Responding to Disk Failure

By Paul Murphy, author of The Unix Guide to Defenestration

Bad things happen to the nicest disks. Specifically, its not that unusual for a large disk tottering toward failure to signal its intent first by developing some bad blocks that show up in your console window, or system log, as read or write failures.

When a disk develops bad blocks in normal operation you usually have from minutes to months to replace it and no real information on how urgent that fix is. That's no big deal if that disk is mirrored or otherwise part of a RAID group, but of course the disk that goes bad first is usually the one you decided to bet on.

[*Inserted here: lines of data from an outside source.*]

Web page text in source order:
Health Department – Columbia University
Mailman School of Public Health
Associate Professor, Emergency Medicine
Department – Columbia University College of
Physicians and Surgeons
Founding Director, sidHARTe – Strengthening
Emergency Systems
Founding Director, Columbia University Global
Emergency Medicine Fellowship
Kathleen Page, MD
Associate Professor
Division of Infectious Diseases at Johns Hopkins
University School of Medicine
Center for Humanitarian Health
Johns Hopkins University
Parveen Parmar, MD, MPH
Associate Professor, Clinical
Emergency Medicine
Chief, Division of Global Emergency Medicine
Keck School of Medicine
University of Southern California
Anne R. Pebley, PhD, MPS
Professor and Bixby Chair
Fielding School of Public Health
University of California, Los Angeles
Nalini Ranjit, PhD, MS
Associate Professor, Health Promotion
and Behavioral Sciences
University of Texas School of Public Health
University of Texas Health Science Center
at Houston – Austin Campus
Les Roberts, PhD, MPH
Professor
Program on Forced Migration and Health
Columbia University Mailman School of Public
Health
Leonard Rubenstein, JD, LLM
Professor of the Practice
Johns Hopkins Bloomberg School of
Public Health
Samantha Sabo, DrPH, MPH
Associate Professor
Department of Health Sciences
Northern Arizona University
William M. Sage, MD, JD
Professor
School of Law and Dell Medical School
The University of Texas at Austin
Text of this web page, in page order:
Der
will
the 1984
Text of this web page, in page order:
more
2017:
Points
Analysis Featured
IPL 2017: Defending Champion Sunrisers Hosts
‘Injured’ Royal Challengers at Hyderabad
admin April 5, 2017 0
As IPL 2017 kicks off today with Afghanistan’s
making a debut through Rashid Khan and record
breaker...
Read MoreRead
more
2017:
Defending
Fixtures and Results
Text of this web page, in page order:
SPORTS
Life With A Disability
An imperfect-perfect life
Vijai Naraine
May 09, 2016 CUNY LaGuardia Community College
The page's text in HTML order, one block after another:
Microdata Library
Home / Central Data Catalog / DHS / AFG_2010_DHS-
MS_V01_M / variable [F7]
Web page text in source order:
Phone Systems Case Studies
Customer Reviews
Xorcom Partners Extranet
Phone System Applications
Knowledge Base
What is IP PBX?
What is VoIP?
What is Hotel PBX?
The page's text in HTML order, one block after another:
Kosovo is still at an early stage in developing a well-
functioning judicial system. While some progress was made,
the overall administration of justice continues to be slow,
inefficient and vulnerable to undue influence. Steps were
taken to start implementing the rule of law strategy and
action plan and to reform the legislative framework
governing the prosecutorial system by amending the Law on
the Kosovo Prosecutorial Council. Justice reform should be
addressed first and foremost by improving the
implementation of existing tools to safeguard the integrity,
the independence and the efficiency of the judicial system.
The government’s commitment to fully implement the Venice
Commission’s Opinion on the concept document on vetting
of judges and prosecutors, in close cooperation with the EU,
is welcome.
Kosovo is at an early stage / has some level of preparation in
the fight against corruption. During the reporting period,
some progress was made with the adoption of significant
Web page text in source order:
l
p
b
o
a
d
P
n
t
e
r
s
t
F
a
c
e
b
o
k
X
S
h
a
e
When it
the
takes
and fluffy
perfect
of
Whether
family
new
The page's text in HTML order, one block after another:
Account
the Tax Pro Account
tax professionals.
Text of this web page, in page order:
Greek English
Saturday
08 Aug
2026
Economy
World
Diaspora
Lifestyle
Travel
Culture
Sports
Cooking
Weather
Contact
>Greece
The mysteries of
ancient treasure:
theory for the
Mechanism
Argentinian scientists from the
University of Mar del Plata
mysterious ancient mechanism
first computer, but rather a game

The first step you should take in response to sector read/write errors is to order a replacement drive and decide when to shutdown for installation. Meanwhile, however, you need to keep the system going until that happens.

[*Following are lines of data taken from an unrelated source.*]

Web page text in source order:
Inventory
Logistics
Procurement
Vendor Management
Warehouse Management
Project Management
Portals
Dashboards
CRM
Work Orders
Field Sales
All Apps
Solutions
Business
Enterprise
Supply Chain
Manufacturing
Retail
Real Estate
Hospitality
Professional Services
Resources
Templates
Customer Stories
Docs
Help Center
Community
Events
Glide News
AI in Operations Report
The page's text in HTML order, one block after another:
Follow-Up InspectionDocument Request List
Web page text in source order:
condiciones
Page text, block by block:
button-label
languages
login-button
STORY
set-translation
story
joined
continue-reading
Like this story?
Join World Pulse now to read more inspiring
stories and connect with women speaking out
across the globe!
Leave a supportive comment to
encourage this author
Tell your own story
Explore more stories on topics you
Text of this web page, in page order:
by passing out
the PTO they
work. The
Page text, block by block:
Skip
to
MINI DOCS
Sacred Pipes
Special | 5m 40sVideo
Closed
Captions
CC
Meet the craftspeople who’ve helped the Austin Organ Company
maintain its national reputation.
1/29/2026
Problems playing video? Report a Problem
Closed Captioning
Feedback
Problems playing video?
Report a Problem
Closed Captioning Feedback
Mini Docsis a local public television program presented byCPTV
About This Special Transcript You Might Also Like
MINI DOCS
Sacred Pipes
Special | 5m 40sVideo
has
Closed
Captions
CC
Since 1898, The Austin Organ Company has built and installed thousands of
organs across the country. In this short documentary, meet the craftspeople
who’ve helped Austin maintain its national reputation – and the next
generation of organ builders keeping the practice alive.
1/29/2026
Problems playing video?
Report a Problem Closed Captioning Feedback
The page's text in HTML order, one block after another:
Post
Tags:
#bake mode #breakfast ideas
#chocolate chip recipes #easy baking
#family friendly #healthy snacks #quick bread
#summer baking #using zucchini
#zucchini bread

Unless the bad sectors are in a truly unfortunate place on the disk the addbadsec utility will let you lock those sectors out and thus prevent the system from hanging on an attempt to read or write them. That works, but also locks out access to the data stored there and thereby, of course, damages file system integrity.

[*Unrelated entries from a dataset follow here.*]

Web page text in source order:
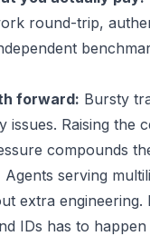
round-trip,
forward: Bursty
Raising the
compounds
Agents serving
extra engineering.
IDs has to
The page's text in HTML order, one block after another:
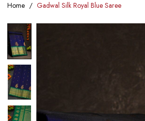
Home Gadwal Silk Royal Blue Saree
Skip
to
the
end
of
the
images
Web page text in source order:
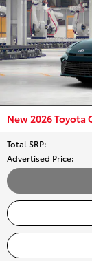
New 2026 Toyota
Total SRP:
Advertised Price:
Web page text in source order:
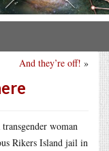
And they’re off! »
woman
Rikers Island jail in
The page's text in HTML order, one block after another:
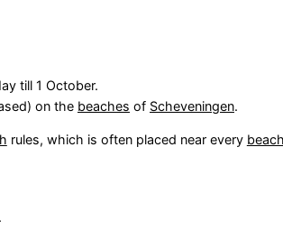
till 1 October.
on the beaches of Scheveningen.
rules, which is often placed near every beach
.
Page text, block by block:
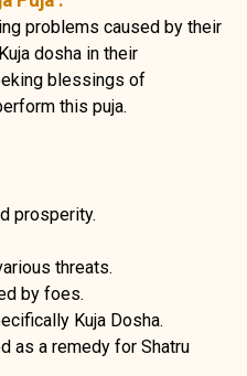
problems caused by their
dosha in their
blessings of
this puja.
prosperity.
threats.
by foes.
Kuja Dosha.
as a remedy for Shatru
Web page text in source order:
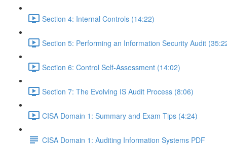
Section 4: Internal Controls (14:22)
Section 5: Performing an Information Security Audit
Section 6: Control Self-Assessment (14:02)
Section 7: The Evolving IS Audit Process (8:06)
CISA Domain 1: Summary and Exam Tips (4:24)
CISA Domain 1: Auditing Information Systems PDF
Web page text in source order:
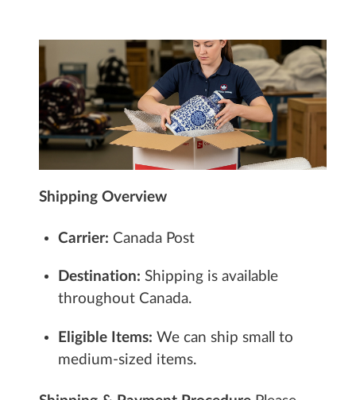
Shipping Overview
Carrier: Canada Post
Destination: Shipping is available
throughout Canada.
Eligible Items: We can ship small to
medium-sized items.
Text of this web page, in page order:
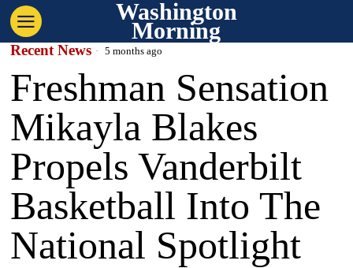
Washington
Morning
Recent News 5 months ago
Freshman Sensation
Mikayla Blakes
Propels Vanderbilt
Basketball Into The
National Spotlight
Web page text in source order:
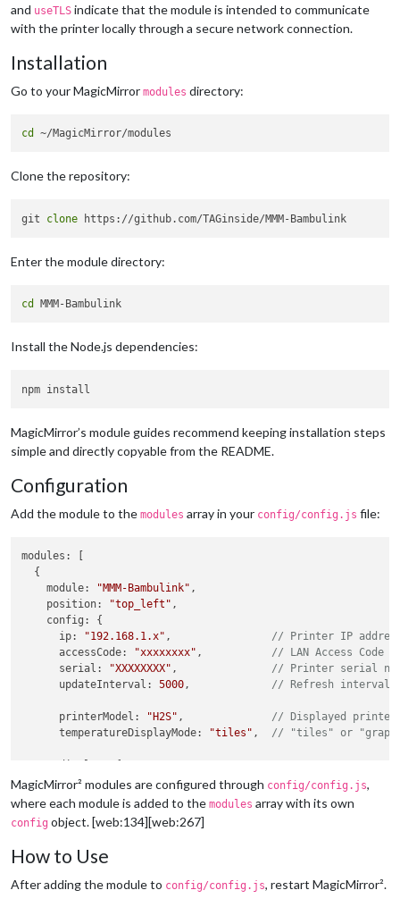
and useTLS indicate that the module is intended to communicate
with the printer locally through a secure network connection.
Installation
Go to your MagicMirror modules directory:
cd
Clone the repository:
git clone
Enter the module directory:
cd
Install the Node.js dependencies:
MagicMirror’s module guides recommend keeping installation steps
simple and directly copyable from the README.
Configuration
Add the module to the modules array in your config/config.js file:
modules : [
  {
module: "MMM-Bambulink" ,
position: "top_left" ,
config : {
ip: "192.168.1.x" , // Printer IP
accessCode: "xxxxxxxx" , // LAN Access Code
serial : "XXXXXXXX" , // Printer serial
updateInterval : 5000, // Refresh interval
printerModel : "H2S" , // Displayed printer
temperatureDisplayMode: "tiles" , // "tiles" or
scale: 1,
width : 320
      },
temperatureColors
nozzle
"#ff4d4f" ,
bed
,
MagicMirror² modules are configured through config/config.js,
where each module is added to the modules array with its own
config object. [web:134][web:267]
How to Use
After adding the module to config/config.js, restart MagicMirror².
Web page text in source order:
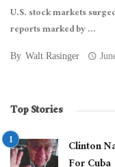
U.S. stock markets
reports marked by ...
By Walt Rasinger
Top Stories
Clinton
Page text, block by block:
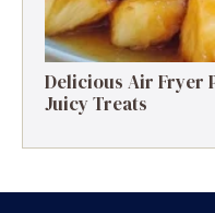
Delicious Air Fryer
Juicy Treats
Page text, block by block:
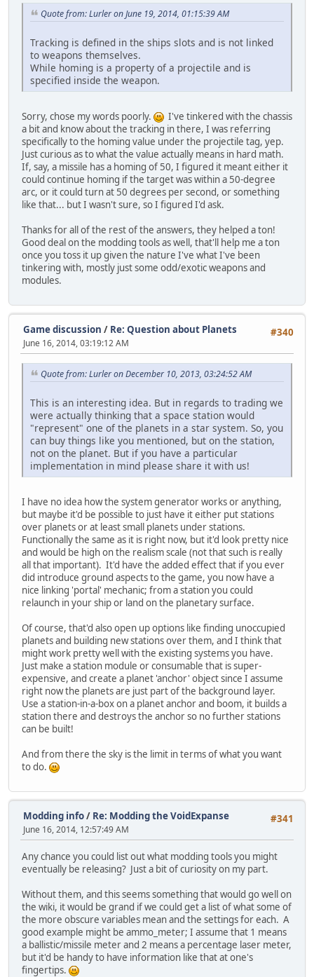
Quote from: Lurler on June 19, 2014, 01:15:39 AM
Tracking is defined in the ships slots and is not linked
to weapons themselves.
While homing is a property of a projectile and is
specified inside the weapon.
Sorry, chose my words poorly.
I've tinkered with the chassis
a bit and know about the tracking in there, I was referring
specifically to the homing value under the projectile tag, yep.
Just curious as to what the value actually means in hard math.
If, say, a missile has a homing of 50, I figured it meant either it
could continue homing if the target was within a 50-degree
arc, or it could turn at 50 degrees per second, or something
like that... but I wasn't sure, so I figured I'd ask.
Thanks for all of the rest of the answers, they helped a ton!
Good deal on the modding tools as well, that'll help me a ton
once you toss it up given the nature I've what I've been
tinkering with, mostly just some odd/exotic weapons and
modules.
#340
Game discussion / Re: Question about Planets
June 16, 2014, 03:19:12 AM
Quote from: Lurler on December 10, 2013, 03:24:52 AM
This is an interesting idea. But in regards to trading we
were actually thinking that a space station would
"represent" one of the planets in a star system. So, you
can buy things like you mentioned, but on the station,
not on the planet. But if you have a particular
implementation in mind please share it with us!
I have no idea how the system generator works or anything,
but maybe it'd be possible to just have it either put stations
over planets or at least small planets under stations.
Functionally the same as it is right now, but it'd look pretty nice
and would be high on the realism scale (not that such is really
all that important). It'd have the added effect that if you ever
did introduce ground aspects to the game, you now have a
nice linking 'portal' mechanic; from a station you could
relaunch in your ship or land on the planetary surface.
Of course, that'd also open up options like finding unoccupied
planets and building new stations over them, and I think that
might work pretty well with the existing systems you have.
Just make a station module or consumable that is super-
expensive, and create a planet 'anchor' object since I assume
right now the planets are just part of the background layer.
Use a station-in-a-box on a planet anchor and boom, it builds a
station there and destroys the anchor so no further stations
can be built!
And from there the sky is the limit in terms of what you want
to do.
#341
Modding info/ Re: Modding the VoidExpanse
June 16, 2014, 12:57:49 AM
Any chance you could list out what modding tools you might
eventually be releasing? Just a bit of curiosity on my part.
Without them, and this seems something that would go well on
the wiki, it would be grand if we could get a list of what some of
the more obscure variables mean and the settings for each. A
good example might be ammo_meter; I assume that 1 means
a ballistic/missile meter and 2 means a percentage laser meter,
but it'd be handy to have information like that at one's
fingertips.

If its not your boot drive, you can use fuser to find and kill processes accessing the particular file system involved; unmount it, run "% fsck -y |& tee record" to fix it, remount it, and then recover the affected file or files from backup using the information in the "record" file to do it.

Depending on what else the system is doing, it usually makes sense, too, to bring the system to single user state (init 1) before starting and returning to normal operations (cntl-d) when finished.

Just remember: the only thing you know for sure once block read/write failures start to appear is that it will get worse: thus any action you take pending disk replacement will be palliative at best.